The RIC technique was adapted into plants several years ago by a trio of studies using cell suspension cultures, seedling leaves, leaf mesophyll protoplasts, and etiolated whole seedlings [8][71][72]. These studies identified between 300 and 1200 RBPs, all showing enrichment of proteins containing canonical RNA-binding domains. They also all identified a significant proportion of proteins lacking a canonical RNA-binding domain and playing no known role in RNA biology, underscoring how poorly described RNA–protein interactions are in plants. Finally, all three studies found significant proportions of enzymes involved in intermediate metabolism making up the RBPome, suggesting that the RNA-enzyme-metabolite hypothesis may be a valid consideration in plants as well as mammals.
These studies provide us with a perspective on heterogenous plant samples grown under normal conditions and provide a baseline against which future studies may compare the results of experiments using the array of sample types described. Since their publication, the RIC method has been applied to Arabidopsis cell cultures grown under drought stress (using PEG to simulate drought conditions in culture) to identify 150 RBPs responsive to drought stress [73]. Similarly, RIC was used to probe modifications of the spliceosome and its RBPs in response to drought, identifying 44 spliceosomal proteins and 32 proteins associated with stress granules [74]. Like the previous studies, this work identified many metabolic enzymes interacting with RNA, comprising proteins involved in carbohydrate metabolism and the glycolytic and citric acid pathways. Recently, several optimizations of the RIC protocol—deemed enhanced RNA interactome capture or eRIC—were described, but these modifications have yet to be applied to plants [75] (Figure 3). Separately, RIC has been optimized for leaf tissue (termed plant RNA interactome capture or ptRIC) by adjusting UV conditions, irradiating both adaxial and abaxial surfaces of leaves, increasing the stringency of washing conditions, and shearing genomic DNA by passing the RNA-loaded beads through a narrow needle [76] (Figure 3). It remains now for RIC or its derivatives to be used to view the changes of the RBPome in response to biotic and abiotic stresses beyond drought.

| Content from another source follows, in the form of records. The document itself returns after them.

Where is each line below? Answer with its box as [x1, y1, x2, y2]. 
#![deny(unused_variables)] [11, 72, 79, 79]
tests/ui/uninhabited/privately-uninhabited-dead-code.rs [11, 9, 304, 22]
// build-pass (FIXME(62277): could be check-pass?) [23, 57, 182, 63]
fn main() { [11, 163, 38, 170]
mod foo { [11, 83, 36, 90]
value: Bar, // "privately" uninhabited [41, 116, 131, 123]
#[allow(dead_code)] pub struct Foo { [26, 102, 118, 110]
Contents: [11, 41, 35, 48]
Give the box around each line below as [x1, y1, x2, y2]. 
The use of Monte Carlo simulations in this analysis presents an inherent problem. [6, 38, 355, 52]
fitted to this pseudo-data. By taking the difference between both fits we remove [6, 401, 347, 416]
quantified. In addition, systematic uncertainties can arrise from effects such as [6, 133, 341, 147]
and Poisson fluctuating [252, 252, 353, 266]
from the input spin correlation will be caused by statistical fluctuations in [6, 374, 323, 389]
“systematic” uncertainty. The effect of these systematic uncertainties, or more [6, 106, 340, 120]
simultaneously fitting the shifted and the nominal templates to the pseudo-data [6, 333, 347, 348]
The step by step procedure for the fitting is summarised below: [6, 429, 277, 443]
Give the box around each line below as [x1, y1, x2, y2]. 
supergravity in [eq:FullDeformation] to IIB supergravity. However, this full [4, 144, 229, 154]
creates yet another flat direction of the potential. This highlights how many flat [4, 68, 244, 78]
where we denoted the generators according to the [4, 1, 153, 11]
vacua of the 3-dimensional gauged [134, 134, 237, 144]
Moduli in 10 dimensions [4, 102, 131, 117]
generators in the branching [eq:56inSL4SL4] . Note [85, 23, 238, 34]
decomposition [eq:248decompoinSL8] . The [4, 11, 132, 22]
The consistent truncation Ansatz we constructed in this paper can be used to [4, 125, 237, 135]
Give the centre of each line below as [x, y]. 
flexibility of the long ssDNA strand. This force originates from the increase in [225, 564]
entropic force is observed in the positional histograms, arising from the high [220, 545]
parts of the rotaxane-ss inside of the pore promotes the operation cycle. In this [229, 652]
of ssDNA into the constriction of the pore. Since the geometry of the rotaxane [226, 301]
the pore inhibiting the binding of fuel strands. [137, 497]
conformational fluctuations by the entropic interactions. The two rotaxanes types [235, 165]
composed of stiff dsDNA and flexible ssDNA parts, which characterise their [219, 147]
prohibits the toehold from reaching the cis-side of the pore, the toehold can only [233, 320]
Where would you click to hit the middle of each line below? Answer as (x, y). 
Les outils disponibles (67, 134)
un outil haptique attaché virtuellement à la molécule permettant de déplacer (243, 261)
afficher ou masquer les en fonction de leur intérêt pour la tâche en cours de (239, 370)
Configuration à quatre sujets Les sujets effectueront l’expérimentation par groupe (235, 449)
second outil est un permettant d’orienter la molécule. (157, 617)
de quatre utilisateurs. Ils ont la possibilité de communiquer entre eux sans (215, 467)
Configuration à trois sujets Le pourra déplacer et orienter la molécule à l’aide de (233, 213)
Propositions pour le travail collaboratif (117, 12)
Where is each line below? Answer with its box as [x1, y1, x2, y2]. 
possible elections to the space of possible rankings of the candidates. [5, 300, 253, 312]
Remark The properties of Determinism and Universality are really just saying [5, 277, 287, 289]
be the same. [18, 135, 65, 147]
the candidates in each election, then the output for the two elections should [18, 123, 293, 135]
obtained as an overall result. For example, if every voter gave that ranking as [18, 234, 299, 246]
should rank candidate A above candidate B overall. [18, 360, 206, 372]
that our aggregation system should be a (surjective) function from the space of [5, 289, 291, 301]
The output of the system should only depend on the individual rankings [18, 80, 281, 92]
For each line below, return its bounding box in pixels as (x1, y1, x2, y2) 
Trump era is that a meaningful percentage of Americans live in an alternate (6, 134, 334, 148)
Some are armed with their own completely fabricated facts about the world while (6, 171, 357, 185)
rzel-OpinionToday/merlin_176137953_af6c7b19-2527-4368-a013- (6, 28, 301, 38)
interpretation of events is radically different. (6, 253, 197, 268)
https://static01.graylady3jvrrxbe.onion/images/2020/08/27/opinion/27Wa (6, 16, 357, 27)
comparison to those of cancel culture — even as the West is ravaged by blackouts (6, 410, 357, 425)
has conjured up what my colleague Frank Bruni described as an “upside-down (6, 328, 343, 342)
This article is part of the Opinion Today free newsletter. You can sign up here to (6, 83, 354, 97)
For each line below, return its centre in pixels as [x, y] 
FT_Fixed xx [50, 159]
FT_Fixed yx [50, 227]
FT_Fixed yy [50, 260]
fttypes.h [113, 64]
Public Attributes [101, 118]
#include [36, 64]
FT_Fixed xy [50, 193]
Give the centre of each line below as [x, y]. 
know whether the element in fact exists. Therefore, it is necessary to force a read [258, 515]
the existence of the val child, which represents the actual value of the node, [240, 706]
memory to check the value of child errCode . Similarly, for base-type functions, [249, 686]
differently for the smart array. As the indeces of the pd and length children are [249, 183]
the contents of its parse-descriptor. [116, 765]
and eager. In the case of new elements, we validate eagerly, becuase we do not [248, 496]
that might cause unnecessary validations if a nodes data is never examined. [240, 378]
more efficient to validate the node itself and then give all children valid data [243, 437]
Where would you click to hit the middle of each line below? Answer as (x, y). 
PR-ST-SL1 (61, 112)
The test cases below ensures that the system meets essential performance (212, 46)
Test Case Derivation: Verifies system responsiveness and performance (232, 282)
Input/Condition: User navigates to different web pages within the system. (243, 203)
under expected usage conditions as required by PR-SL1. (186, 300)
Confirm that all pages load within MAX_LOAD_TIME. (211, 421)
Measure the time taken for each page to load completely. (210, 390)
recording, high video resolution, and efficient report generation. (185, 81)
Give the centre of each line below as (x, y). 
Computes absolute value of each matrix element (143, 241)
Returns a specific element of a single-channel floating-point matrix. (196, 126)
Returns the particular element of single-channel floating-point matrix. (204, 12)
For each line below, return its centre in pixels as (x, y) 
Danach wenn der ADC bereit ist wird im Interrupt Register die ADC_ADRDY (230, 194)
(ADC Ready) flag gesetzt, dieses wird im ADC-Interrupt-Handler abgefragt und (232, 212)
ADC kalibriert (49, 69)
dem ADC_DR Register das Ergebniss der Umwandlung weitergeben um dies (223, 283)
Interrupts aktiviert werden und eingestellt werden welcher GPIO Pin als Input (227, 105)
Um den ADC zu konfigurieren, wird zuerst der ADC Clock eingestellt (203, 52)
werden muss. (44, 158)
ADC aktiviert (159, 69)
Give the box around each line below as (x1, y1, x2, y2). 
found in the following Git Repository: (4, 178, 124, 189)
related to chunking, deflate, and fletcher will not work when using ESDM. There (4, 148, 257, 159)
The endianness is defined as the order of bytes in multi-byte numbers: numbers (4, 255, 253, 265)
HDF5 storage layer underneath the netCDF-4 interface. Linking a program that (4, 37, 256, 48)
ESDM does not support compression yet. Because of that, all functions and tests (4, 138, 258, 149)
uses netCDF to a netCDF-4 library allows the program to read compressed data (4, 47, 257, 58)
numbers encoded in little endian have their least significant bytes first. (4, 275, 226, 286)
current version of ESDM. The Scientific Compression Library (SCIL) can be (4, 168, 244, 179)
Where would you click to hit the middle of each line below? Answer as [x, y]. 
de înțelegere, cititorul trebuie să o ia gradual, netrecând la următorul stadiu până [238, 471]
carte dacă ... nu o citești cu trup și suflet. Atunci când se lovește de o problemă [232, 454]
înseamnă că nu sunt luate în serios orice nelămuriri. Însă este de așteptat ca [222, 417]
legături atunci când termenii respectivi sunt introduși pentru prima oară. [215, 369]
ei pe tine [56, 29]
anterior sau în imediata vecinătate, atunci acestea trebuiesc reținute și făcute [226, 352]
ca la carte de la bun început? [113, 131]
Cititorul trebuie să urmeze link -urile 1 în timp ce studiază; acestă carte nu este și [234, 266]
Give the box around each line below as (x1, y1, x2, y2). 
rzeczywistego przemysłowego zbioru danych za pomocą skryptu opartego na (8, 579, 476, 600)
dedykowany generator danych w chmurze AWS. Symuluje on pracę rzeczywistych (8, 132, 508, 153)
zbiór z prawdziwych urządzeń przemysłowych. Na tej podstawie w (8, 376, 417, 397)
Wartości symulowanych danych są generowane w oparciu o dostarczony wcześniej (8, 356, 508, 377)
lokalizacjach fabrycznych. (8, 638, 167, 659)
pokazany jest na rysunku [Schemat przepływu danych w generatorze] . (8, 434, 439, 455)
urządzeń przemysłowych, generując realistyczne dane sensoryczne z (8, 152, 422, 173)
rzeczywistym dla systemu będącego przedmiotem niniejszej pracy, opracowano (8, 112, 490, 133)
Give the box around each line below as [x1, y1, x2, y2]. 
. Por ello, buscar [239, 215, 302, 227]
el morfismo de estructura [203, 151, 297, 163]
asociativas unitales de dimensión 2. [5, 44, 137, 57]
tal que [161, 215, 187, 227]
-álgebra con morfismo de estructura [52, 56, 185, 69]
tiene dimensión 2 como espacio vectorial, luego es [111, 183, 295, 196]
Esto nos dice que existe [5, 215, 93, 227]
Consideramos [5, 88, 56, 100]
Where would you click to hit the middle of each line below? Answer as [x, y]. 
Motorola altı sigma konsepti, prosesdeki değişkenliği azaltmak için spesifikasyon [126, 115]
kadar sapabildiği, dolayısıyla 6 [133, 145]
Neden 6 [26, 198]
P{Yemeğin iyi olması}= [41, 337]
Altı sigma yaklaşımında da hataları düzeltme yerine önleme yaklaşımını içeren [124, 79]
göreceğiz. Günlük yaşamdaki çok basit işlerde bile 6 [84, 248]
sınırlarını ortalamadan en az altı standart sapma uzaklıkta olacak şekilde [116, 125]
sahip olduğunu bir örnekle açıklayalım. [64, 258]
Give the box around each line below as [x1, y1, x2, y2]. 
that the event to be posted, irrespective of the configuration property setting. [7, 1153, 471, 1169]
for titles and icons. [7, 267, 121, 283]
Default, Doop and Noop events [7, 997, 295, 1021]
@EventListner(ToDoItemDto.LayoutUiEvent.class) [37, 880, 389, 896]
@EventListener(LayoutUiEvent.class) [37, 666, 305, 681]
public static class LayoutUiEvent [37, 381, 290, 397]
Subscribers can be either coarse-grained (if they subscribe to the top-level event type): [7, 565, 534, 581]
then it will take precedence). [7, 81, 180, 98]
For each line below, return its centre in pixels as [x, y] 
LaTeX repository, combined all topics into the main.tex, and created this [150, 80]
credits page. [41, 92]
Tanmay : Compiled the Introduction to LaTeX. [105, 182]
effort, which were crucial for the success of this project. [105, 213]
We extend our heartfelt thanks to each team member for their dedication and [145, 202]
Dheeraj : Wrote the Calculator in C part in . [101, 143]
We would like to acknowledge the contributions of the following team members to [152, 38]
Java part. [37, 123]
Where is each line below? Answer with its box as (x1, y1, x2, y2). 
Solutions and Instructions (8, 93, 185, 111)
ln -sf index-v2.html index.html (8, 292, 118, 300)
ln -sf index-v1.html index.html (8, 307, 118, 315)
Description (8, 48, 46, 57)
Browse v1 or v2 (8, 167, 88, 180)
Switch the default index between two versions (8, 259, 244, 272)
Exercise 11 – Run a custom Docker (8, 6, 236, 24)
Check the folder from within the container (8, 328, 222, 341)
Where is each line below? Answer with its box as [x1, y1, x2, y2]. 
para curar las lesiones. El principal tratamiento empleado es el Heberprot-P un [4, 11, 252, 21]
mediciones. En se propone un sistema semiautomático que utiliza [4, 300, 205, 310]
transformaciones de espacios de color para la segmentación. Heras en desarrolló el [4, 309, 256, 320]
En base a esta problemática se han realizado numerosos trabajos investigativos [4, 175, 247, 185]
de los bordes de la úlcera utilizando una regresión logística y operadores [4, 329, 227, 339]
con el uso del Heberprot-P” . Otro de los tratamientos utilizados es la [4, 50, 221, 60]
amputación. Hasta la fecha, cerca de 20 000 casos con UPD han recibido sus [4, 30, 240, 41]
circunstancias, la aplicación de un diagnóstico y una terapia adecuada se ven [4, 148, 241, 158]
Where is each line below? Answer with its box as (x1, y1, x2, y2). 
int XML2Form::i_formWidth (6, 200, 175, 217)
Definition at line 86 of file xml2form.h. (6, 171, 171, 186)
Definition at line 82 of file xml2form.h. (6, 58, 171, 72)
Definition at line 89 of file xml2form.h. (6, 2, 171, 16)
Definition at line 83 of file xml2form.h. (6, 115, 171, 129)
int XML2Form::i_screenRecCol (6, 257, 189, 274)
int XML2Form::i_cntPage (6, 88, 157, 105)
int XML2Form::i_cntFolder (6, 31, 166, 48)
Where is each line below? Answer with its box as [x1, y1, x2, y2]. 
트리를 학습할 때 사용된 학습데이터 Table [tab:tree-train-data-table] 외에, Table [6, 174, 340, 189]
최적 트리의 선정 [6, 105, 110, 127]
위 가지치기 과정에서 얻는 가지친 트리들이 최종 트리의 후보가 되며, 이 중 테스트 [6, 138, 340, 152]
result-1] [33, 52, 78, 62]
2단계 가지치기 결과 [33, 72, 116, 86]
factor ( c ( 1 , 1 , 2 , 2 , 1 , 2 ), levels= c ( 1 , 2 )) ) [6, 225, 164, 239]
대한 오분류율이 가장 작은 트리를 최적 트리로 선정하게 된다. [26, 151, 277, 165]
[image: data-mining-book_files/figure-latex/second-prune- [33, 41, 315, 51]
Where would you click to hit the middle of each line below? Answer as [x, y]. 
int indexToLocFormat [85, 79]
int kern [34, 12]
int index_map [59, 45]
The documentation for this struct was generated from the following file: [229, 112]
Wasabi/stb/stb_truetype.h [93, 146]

Very recently, a new method for the identification of RNA–protein interactions has been adapted from bacterial and mammalian systems, known as orthogonal Organic Phase Separation, or OOPS. This method uses UV-crosslinking, similar to other techniques, and acidic guanidiniumthiocyanate-phenol-chloroform (AGPC) phase separation to collect RBPs at the interface between the aqueous and organic phases [77]. OOPs has the advantage of being simpler than many other techniques and of not requiring mRNA pulldown, thus capturing RBP interactions with all types of RNA rather than solely coding RNAs. OOPS was applied in Arabidopsis to identify 468 RBPs, 232 of which were enzymatic putative RBPs [78].